Machine learning is a method of data analysis that automates analytical model building. Algorithms are used to iteratively learn from data, allowing computers to find patterns without being programmed exactly where to look.
The iterative aspect of machine learning means that these analytical models can adapt over time, arriving at more and more refined and reliable answers. The field isn’t new, but it’s gaining new momentum as scalable and cost-effective computing power has allowed the application of more and more complex algorithms to be applied to bigger and bigger data sets.
And as you’ll see in this addition, the data sets can be almost anything…
Editor’s Note: If you want a refresher on how the different technologies we’ve covered compare and intersect, this primer by journalist Michael Copeland for Nvidia is an excellent starting point: What’s the Difference Between Artificial Intelligence, Machine Learning, and Deep Learning?
In a very ‘meta’ analysis, the MonkeyLearn blog applied machine learning to coverage of startups in hundreds of thousands of articles from three of the most popular news outlets that cover them: TechCrunch, VentureBeat and Recode. The goal was to discover cool trends and insights. They asked interesting questions like:
- What are the hottest industries for startups right now?
- Do machine learning startups get more press than fintech startups?
- What is the startup segment with most acquisitions?

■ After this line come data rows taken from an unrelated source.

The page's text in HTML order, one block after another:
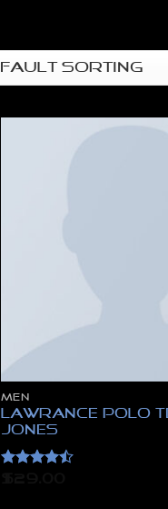
MEN
Lawrance Polo
Jones
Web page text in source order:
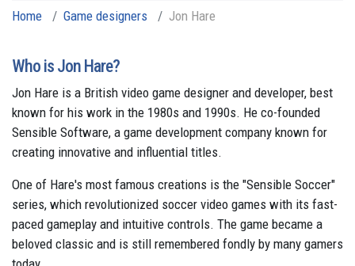
Home Game designers Jon Hare
Who is Jon Hare?
Jon Hare is a British video game designer and developer, best
known for his work in the 1980s and 1990s. He co-founded
Sensible Software, a game development company known for
creating innovative and influential titles.
One of Hare's most famous creations is the "Sensible Soccer"
series, which revolutionized soccer video games with its fast-
paced gameplay and intuitive controls. The game became a
beloved classic and is still remembered fondly by many gamers
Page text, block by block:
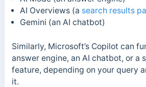
AI Overviews (a search results
Gemini (an AI chatbot)
Similarly, Microsoft’s Copilot can
answer engine, an AI chatbot, or a
feature, depending on your query
it.
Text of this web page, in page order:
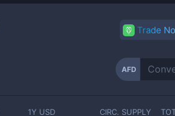
Trade
AFD
1Y USD CIRC. SUPPLY
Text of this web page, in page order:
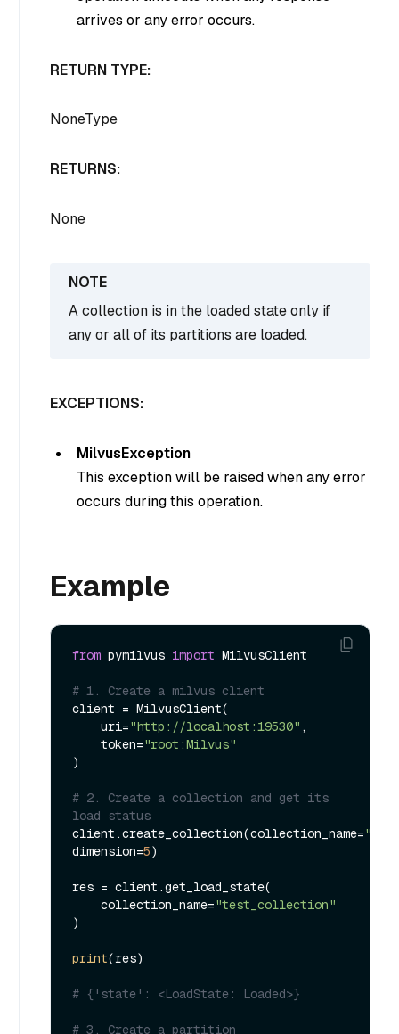
arrives or any error occurs.
RETURN TYPE:
NoneType
RETURNS:
None
A collection is in the loaded state only if
any or all of its partitions are loaded.
EXCEPTIONS:
MilvusException
This exception will be raised when any error
occurs during this operation.
Example
from pymilvus import MilvusClient
# 1. Create a milvus client
client = MilvusClient(
    uri=
"http://localhost:19530" ,
    token=
"root:Milvus"
)
# 2. Create a collection and get its
load status
client.create_collection(collection_name=
dimension=5)
res = client.get_load_state(
    collection_name=
"test_collection"
)
print(res)
# {'state': <LoadState: Loaded>}
# 3. Create a partition
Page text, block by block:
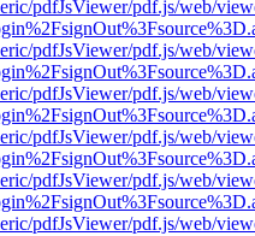
pdfJsViewer/pdf.js/web/
pdfJsViewer/pdf.js/web/
pdfJsViewer/pdf.js/web/
pdfJsViewer/pdf.js/web/
pdfJsViewer/pdf.js/web/
pdfJsViewer/pdf.js/web/
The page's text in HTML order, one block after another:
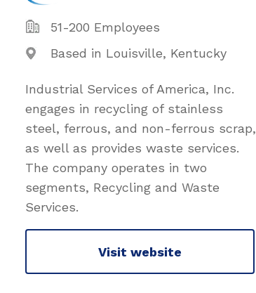
51-200 Employees
Based in Louisville, Kentucky
Industrial Services of America, Inc.
engages in recycling of stainless
steel, ferrous, and non-ferrous scrap,
as well as provides waste services.
The company operates in two
segments, Recycling and Waste
Services.
Visit website
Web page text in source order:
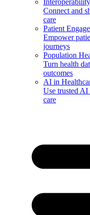
Interoperability
Connect and
care
Patient
Empower
journeys
Population
Turn health
outcomes
AI in
Use trusted AI
care
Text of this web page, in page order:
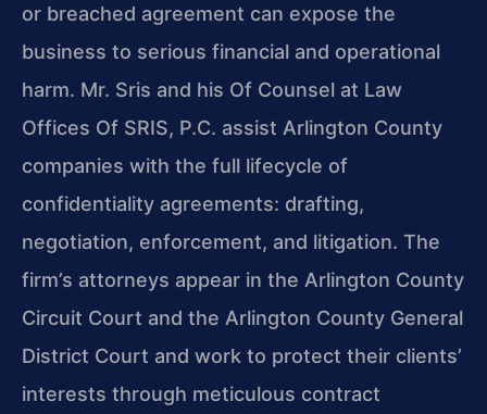
or breached agreement can expose the
business to serious financial and operational
harm. Mr. Sris and his Of Counsel at Law
Offices Of SRIS, P.C. assist Arlington County
companies with the full lifecycle of
confidentiality agreements: drafting,
negotiation, enforcement, and litigation. The
firm’s attorneys appear in the Arlington County
Circuit Court and the Arlington County General
District Court and work to protect their clients’
interests through meticulous contract
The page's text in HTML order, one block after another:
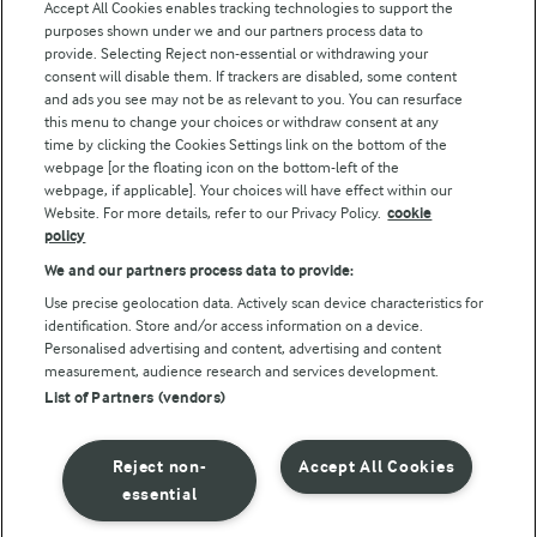
Follow Us
© Arla Foods amba 2026
Privacy Policy
Terms of use
Cookie Policy
Payment Policy
Accept All Cookies enables tracking technologies to support the
purposes shown under we and our partners process data to
provide. Selecting Reject non-essential or withdrawing your
consent will disable them. If trackers are disabled, some content
and ads you see may not be as relevant to you. You can resurface
this menu to change your choices or withdraw consent at any
time by clicking the Cookies Settings link on the bottom of the
webpage [or the floating icon on the bottom-left of the
webpage, if applicable]. Your choices will have effect within our
Website. For more details, refer to our Privacy Policy. cookie
policy
We and our partners process data to provide:
Use precise geolocation data. Actively scan device characteristics for
identification. Store and/or access information on a device.
Personalised advertising and content, advertising and content
measurement, audience research and services development.
List of Partners (vendors)
Accept All Cookies
Reject non-
essential

While this series of articles is most valuable for showing you, step-by-step, how you can apply machine learning to almost any data set, it does bring to mind a future scenario, where machine learning systems are generating startups which are then evaluated by other AIs and then a third group invests in them. The potential future of human obsolescence knows no bounds.
When I raised concerns about problems I would often hear the phrase “that’s just an engineering problem; let’s move on.” I later realized that’s code speech for “I don’t think a paper mentioning this would get through the peer review process.”
– Denny Britz
Author Denny Britz makes a personal and impassioned observation that the reason that deep learning is not moving forward fast enough is…a lack of engineering rigor. Britz makes the case that too often, academic deep learning researchers build their research on top of previous research instead of shared knowledge. This protects their exclusivity, but often means that anything outside of your respective bubble takes too much work in recreating code to be worthwhile. Which means that deep learning researchers are recursively relying on their own previous mistakes without enough outside rigor, or the attempts to re-engineer others’ work introduces unknown new mistakes.

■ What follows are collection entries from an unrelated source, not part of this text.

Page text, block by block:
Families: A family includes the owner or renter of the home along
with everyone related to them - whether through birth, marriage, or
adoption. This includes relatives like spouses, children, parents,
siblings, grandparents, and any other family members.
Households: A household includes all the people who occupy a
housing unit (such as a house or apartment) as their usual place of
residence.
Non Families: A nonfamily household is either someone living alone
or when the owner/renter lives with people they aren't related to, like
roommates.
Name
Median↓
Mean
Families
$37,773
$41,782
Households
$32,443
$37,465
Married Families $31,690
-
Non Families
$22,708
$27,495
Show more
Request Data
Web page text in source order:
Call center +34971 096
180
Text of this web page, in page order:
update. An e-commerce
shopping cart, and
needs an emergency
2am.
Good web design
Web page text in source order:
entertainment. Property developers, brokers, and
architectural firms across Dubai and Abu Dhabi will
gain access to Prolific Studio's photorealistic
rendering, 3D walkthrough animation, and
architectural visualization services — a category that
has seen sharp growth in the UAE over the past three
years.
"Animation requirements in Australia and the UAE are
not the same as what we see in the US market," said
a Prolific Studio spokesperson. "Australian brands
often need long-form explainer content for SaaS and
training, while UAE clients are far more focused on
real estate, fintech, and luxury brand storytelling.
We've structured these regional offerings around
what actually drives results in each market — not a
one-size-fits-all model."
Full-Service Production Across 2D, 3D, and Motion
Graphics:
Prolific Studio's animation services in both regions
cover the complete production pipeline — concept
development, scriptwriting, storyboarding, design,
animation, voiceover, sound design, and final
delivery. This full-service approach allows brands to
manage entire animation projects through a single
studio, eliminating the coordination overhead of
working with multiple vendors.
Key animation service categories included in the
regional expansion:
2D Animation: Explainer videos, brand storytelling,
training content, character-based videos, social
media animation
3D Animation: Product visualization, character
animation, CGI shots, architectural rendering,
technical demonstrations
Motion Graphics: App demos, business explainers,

Ironically, the consequences of this unintentional recursion show up in even the bread-and-butter of artificial intelligence research. The fact that Google’s AI sees dog faces everywhere should be a warning to humans doing research in the exact same field.
At its core, the web is trust-based: the details are in how computers can trust other computers, and increasingly, how people can trust other people. While we hear a lot about the many malicious actors that are working on spoofing both kinds of trust, this research from the University of Chicago was refreshing. It shows that while the economics of the internet and machine learning can enable bad actors, those same economics can lead to solutions that stop them.

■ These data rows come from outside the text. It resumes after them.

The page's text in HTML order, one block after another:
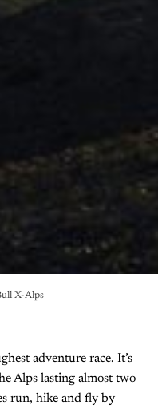
X-Alps
adventure race. It’s
Alps lasting almost two
run, hike and fly by
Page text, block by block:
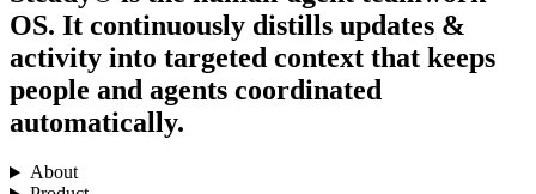
OS. It continuously distills updates &
activity into targeted context that keeps
people and agents coordinated
automatically.
About
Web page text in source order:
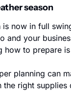
season
is now in full
and your
how to prepare
planning can
right supplies
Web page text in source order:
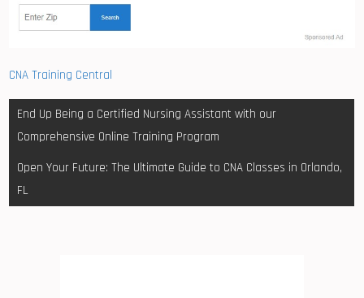
CNA Training Central
Post
navigation
End Up Being a Certified Nursing Assistant with our
Comprehensive Online Training Program
Open Your Future: The Ultimate Guide to CNA Classes in Orlando,
FL
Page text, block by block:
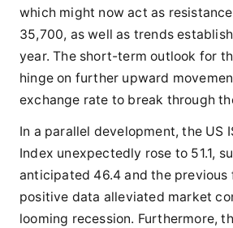
which might now act as
35,700, as well as trends
year. The short-term outlook for
hinge on further upward
exchange rate to break through
In a parallel development, the US
Index unexpectedly rose to 51.1,
anticipated 46.4 and the previous
positive data alleviated market
looming recession. Furthermore,
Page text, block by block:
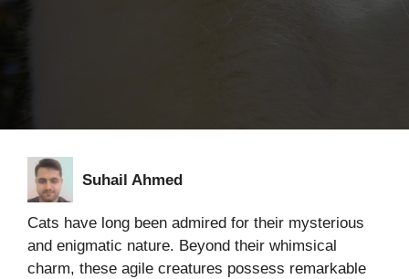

The researchers looked at a new class of attacks that leverage deep learning language models (Recurrent Neural Networks or RNNs) to automate the generation of fake online reviews for products and services. These attacks are cheap and therefore scalable. They also add in tricks to prevent detection, such as modulating the rate of output and using a multi-stage review and editing process to make the reviews essentially indistinguishable to both state-of-the-art statistical detectors and human readers.
Happily, they go on to develop novel automated defenses against these attacks by leveraging the lossy transformation introduced by the RNN training and generation cycle. They even look at countermeasures against their measures, and show that they produce unattractive cost-benefit tradeoffs for attackers, and that they can be further curtailed by simple constraints imposed by online service providers.
If you’ve come this far, you’ve earned this. In the last few days, news coverage about the existence of FakeApp, a piece of deep learning software that makes it very easy to map anyone’s face onto almost any video, with startlingly convincing results. The developer of the software claims he’s not a professional researcher, just a programmer with an interest in machine learning.
“I just found a clever way to do face-swap,” said the creator of the software, referring to his algorithm. “With hundreds of face images, I can easily generate millions of distorted images to train the network. After that if I feed the network someone else’s face, the network will think it’s just another distorted image and try to make it look like the training face.” He may be using an algorithm similar to one developed by Nvidia researchers that uses deep learning to, for example, instantly turn a video of a summer scene into a winter one.
Like many new technologies, it’s unclear whether the results will be useful, nefarious, or simply hilarious. If we’ve learned anything so far, it’s probably all three.